## PROBLEM STATEMENT
Copy out each line of the listing below in which the string "RMAG" occurs.

## SUPPLIED DATA
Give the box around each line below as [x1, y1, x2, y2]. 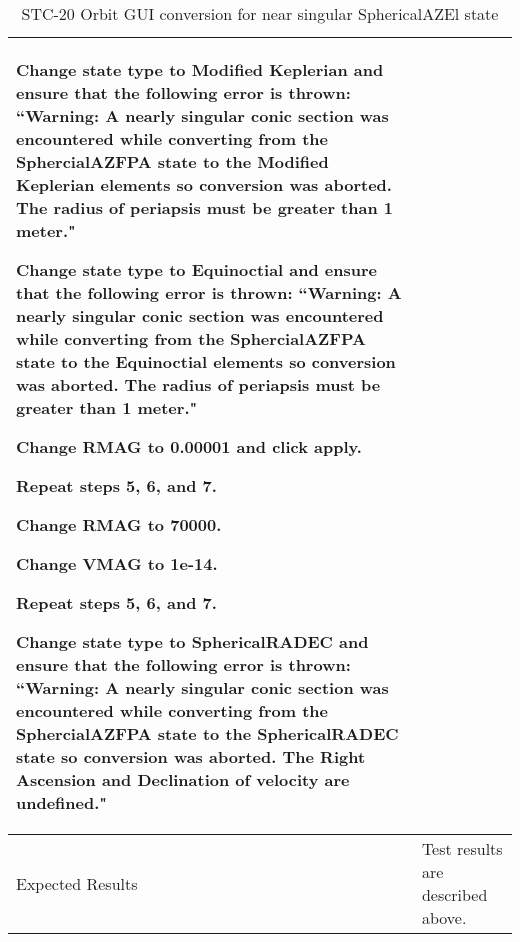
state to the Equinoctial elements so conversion [16, 350, 396, 373]
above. [421, 906, 467, 929]
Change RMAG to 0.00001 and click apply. [16, 435, 362, 458]
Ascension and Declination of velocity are [16, 768, 350, 791]
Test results [421, 837, 503, 860]
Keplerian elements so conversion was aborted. [16, 173, 392, 196]
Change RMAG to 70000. [16, 513, 222, 536]
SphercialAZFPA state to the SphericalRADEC [16, 722, 399, 745]
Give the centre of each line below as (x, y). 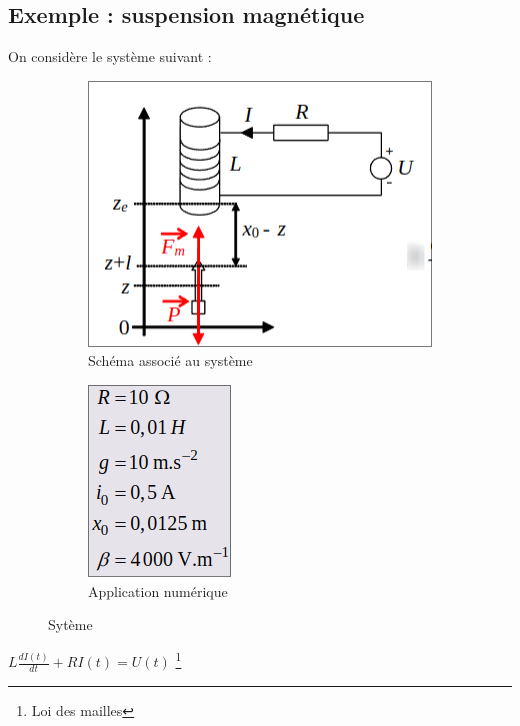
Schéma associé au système (170, 360)
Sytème (70, 624)
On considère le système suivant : (110, 56)
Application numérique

## COMPLETED TASK
Change RMAG to 0.00001 and click apply. [16, 435, 362, 458]
Change RMAG to 70000. [16, 513, 222, 536]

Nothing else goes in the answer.